## RECORDS FOR PROCESSING
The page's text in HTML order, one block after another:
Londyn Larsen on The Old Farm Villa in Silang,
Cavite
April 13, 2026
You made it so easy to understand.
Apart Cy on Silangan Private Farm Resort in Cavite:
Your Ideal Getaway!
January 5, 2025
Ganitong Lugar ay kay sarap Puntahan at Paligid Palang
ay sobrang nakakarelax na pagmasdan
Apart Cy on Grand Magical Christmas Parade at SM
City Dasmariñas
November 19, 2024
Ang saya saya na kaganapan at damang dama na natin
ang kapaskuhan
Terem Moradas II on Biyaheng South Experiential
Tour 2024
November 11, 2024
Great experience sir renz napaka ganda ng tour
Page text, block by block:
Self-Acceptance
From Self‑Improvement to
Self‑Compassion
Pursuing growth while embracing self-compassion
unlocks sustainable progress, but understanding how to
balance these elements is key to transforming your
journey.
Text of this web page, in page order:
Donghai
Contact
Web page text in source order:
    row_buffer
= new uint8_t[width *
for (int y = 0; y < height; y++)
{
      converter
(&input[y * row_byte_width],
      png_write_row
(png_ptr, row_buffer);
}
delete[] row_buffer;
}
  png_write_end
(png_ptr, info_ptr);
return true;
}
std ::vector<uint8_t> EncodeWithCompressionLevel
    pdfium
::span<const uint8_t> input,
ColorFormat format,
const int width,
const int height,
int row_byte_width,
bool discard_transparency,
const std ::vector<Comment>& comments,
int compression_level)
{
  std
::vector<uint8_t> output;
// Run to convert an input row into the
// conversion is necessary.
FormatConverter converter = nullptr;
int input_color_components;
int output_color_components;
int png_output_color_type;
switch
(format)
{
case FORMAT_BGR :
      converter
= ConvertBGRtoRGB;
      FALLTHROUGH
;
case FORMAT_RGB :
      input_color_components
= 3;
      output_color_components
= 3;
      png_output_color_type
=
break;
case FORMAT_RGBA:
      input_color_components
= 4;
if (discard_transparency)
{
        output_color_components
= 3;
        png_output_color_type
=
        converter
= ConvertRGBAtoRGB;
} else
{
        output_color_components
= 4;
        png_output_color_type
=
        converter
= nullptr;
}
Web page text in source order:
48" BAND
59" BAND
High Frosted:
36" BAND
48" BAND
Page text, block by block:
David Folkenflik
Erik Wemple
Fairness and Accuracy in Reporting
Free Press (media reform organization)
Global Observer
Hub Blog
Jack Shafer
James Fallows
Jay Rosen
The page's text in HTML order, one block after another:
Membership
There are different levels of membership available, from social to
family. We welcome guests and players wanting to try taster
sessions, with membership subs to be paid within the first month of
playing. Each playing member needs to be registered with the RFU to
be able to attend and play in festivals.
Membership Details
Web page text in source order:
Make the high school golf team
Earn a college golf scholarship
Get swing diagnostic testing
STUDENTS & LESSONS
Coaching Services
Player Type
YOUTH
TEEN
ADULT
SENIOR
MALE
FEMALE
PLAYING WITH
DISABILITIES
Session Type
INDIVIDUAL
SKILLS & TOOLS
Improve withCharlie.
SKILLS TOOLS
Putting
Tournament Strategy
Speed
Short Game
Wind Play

## EXERCISE
Within the entries above, some lines may contain "vector". Report how many, and nothing else.

## OUTPUT OF THE TASK
3